Stuart Bishop <stuart@stuartbishop.net> writes:
> I've tracked down some crashes we are having and produced a test case using
> the nasty data. The sample data used to trigger the crash is 6MB in size. It
> doesn't crash immediately, instead chewing up CPU for several minutes before
> crashing.
> http://launchpadlibrarian.net/9501485/crashme.sql
This example crashes CVS HEAD as well. It appears that pg_qsort is
going into infinite recursion, which surely ought to be impossible ...
unless the comparison function is giving self-inconsistent results.
Which it looks like it is: compareWORD() is written in such a way that
it will never return zero, which cannot be right. Given two inputs
that are in fact equal, the result will depend on the order in which
they are presented, which is sufficient to confuse any sort algorithm.
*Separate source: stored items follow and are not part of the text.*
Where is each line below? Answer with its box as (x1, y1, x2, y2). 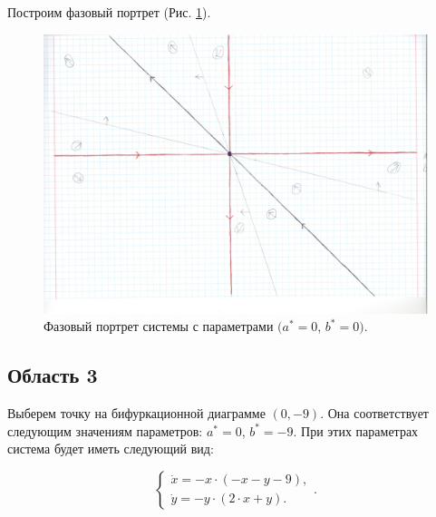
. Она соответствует (320, 404, 429, 423)
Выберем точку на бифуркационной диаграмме (7, 404, 266, 423)
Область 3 (7, 361, 98, 389)
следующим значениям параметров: (7, 421, 203, 440)
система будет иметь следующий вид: (7, 439, 214, 458)
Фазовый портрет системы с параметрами (44, 317, 274, 336)
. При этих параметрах (293, 421, 419, 440)
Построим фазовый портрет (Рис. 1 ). (7, 3, 211, 21)
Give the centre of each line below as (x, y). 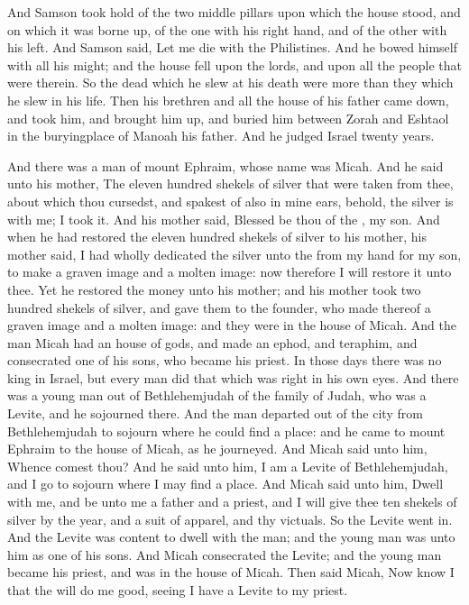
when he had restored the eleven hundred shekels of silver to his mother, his (217, 237)
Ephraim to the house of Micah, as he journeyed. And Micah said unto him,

And sure enough, that's what is being compared:
(gdb) f 0
#0 0x00000000005d9c37 in compareWORD (a=0x2aaaaeec2048, b=0x2aaaaeec69c8)
at to_tsany.c:37
37 int res = strncmp(
(gdb) p *(ParsedWord *) a
$1 = {len = 1, nvariant = 0, pos = {pos = 16383, apos = 0x3fff},
word = 0x2aaab547da78 "0", alen = 0}
(gdb) p *(ParsedWord *) b
$2 = {len = 1, nvariant = 0, pos = {pos = 16383, apos = 0x3fff},
word = 0x2aaab988c710 "0", alen = 0}
(gdb)
It may be that this is a "not supposed to happen" case because there
shouldn't be any equal items in the sort input; in which case there
is some other bug involved too. But I would say that compareWORD
is broken nonetheless.
Teodor, Oleg, your thoughts?
regards, tom lane